Why AVID Shouldn’t Be A Listed Company
Posted on Feb 12, 2015 by Julian Mitchell
On the 24th of February, 2014, Avid received a letter from the NASDAQ Qualifications Hearing Panel stating that it had delisted Avid from the exchange and would suspend trading of its shares.
Avid had failed to submit timely financial statements – basically as it had discovered that it needed more time to restate some of its historical accounts – so they had expected to be delisted.
Avid have worked hard to rectify the issues, and NASDAQ trading in their shares restarted on the 8th of December. This fulfils an important duty to their shareholders and, as a long time user of their products, I wish them well.
However, I do have to ask why they ever floated on the NASDAQ in the first place. Stock exchanges have a nasty habit of being tails that wag dogs.
The basic problem is that people want to make money by trading in your shares, and that means that your share price must go (broadly) upwards – forever. For that to happen, your company has to grow – and continue growing ad infinitum – or your shareholders get grumpy.
That’s hard for most companies – even behemoths like Apple or Microsoft – but it’s well nigh impossible when you sell niche products into a niche market. Avid needs to constantly grow that market – which isn’t really possible on a grand scale with Pro Tools and Media Composer – hence their acquisitions policy and forays into consumer brands like Pinnacle.

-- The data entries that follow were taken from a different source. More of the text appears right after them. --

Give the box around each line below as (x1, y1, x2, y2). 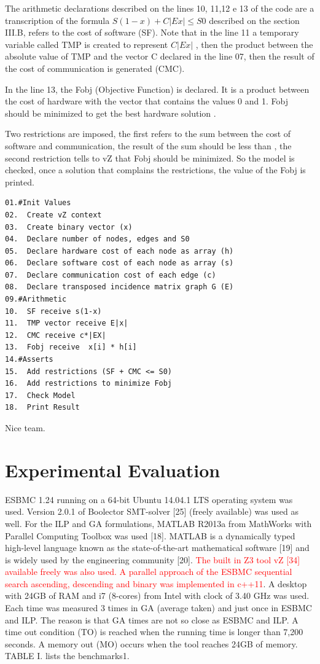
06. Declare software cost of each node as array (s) (5, 259, 234, 268)
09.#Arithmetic (5, 295, 67, 304)
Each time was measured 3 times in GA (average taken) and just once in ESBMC (5, 601, 312, 614)
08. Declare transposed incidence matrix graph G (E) (5, 283, 234, 292)
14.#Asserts (5, 355, 53, 364)
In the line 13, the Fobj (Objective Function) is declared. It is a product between (5, 82, 310, 95)
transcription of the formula (5, 14, 110, 26)
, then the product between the (195, 37, 313, 50)
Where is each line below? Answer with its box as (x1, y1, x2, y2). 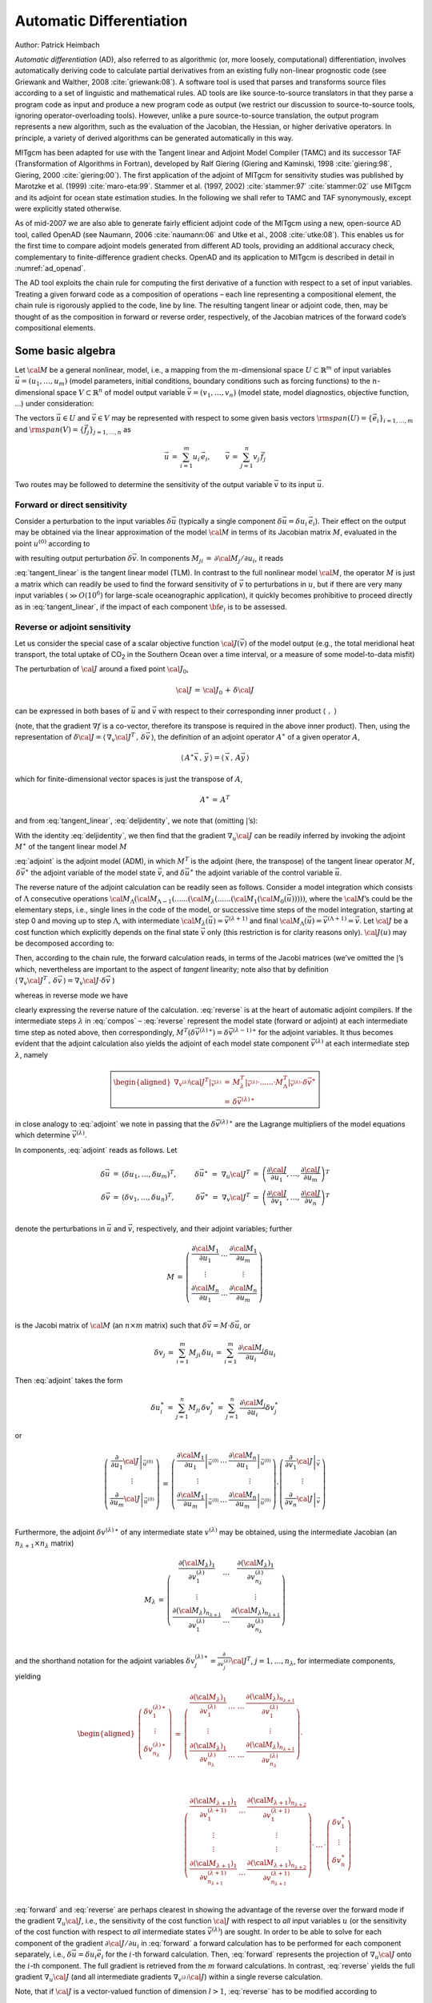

Avid has another, historical, structural issue. They built their company at a time when video systems were very expensive, complex and bespoke. They required custom hardware – and therefore a hardware development team – and a worldwide network of dealers and service centres to support the customer base. Users were sold very expensive after-sales care packages to pay for this network, and the money rolled in.
Unfortunately, this business model is very easily disrupted by someone who enters the market with a software only product – taking advantage of the increase in the power of off-the-shelf hardware. They can sell the software comparatively cheaply and – most importantly – they do without the massive (and expensive) network of service engineers.
There will, of course, always be users who want the custom hardware and the support, but they are a niche within the niche – representing a shrinking of the market that your shareholders are pressuring you to grow.
It’s hard for Avid to adapt to compete with these manufacturers. Firstly, Avid has those core customers who want the advanced hardware and the local support office – and it’s a brave company that intentionally cuts off a core market. It’s even braver – and morally ambiguous at best – to fire all your hardware developers and support engineers and shut those expensive departments down.
And it’s not just Avid who suffer from this legacy business model. Whilst they rely less on custom hardware, VFX software vendors mostly built their businesses around the same time that Avid was building theirs – with similar business models. VFX software was complex, expensive, and came with yearly service contracts that often ran into the tens of thousands of dollars.
Autodesk and The Foundry have started to democratise their products – Smoke and Nuke – lowering prices and offering flexible subscription schemes, but one of their direct competitors – eyeon Fusion – is now free, following eyeon’s sale to Blackmagic Design. It may be a slightly restricted version of Fusion, but it’s really hard to compete with free.
Blackmagic famously did the same with DaVinci Resolve – the free product is very good and the full version is inexpensive. It has made it difficult in parts of the colour correction market. Avid have now entered this ‘freemium’ arena with a limited but free version of Pro Tools – one has to wonder if they will do the same with Media Composer. Will the VFX software vendors follow suit? As they say in Denmark – it’s dangerous to make predictions, especially about the future.